# MGU FSC CODES



## EdgaBMW (Mar 13, 2015)

Hi guys,

can someone knows mgu fsc codes meanings?
I have this fsc rejected and don't know what it means...
My gesture control not work, maybe it's gesture control fsc??

AppID 426(0x1AA)
UpgradeIndex 3(0x03)
SWTType SWTclassic light
FSCStatus rejected
FSCCertStatus not available

Thanks in advance


----------



## shawnsheridan (Jan 10, 2009)

You are royally screwed:

AppID 426 (0x01AA) - Component protection

Only Dealer can fix.


----------



## EdgaBMW (Mar 13, 2015)

But everything is working, except gestures...


Sent from my iPhone using Tapatalk


----------



## shawnsheridan (Jan 10, 2009)

Then CP must not be triggered, which is good, but odd FSC Code shows Rejected and not Unavailable.


----------



## EdgaBMW (Mar 13, 2015)

you sent me fsc repair kit, maybe try to import it? Or better leave it...


----------



## shawnsheridan (Jan 10, 2009)

Import what? Was 0x1AA in kit? I doubt it.


----------



## EdgaBMW (Mar 13, 2015)

here


----------



## EdgaBMW (Mar 13, 2015)

shawnsheridan said:


> Import what? Was 0x1AA in kit? I doubt it.












Sent from my iPhone using Tapatalk


----------



## shawnsheridan (Jan 10, 2009)

Strange, it should not be in FSC Repair Kit.

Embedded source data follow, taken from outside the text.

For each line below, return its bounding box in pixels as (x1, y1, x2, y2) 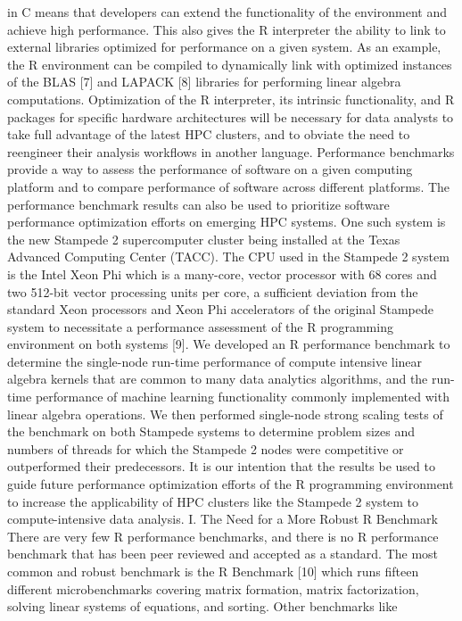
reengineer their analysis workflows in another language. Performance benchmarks (7, 142, 455, 161)
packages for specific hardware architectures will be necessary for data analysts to (7, 107, 454, 126)
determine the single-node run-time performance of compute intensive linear (7, 352, 423, 370)
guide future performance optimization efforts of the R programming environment (7, 475, 454, 493)
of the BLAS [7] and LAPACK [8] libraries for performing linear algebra (7, 72, 401, 91)
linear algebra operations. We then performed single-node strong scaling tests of (7, 404, 443, 423)
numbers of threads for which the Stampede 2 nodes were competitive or (7, 439, 404, 458)
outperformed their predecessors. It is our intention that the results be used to (7, 457, 435, 476)

You cant import it though without deleting current one, and there is no way to do so.


----------



## EdgaBMW (Mar 13, 2015)

So only dealer left?


Sent from my iPhone using Tapatalk


----------



## shawnsheridan (Jan 10, 2009)

Yes.


----------



## DK_174 (Dec 27, 2021)

EdgaBMW said:


> Hi guys,
> 
> can someone knows mgu fsc codes meanings?
> I have this fsc rejected and don't know what it means...
> ...


Have you found the solutions?


----------



## jb2005 (Apr 7, 2018)

Where did you get 1AA fsc from?


----------



## EdgaBMW (Mar 13, 2015)

DK_174 said:


> Have you found the solutions?


Yes. Updated software for all car and gesture started working. It seems that in G series if you change couple ecu’s from different car it activates component protection like in Audi cars…


----------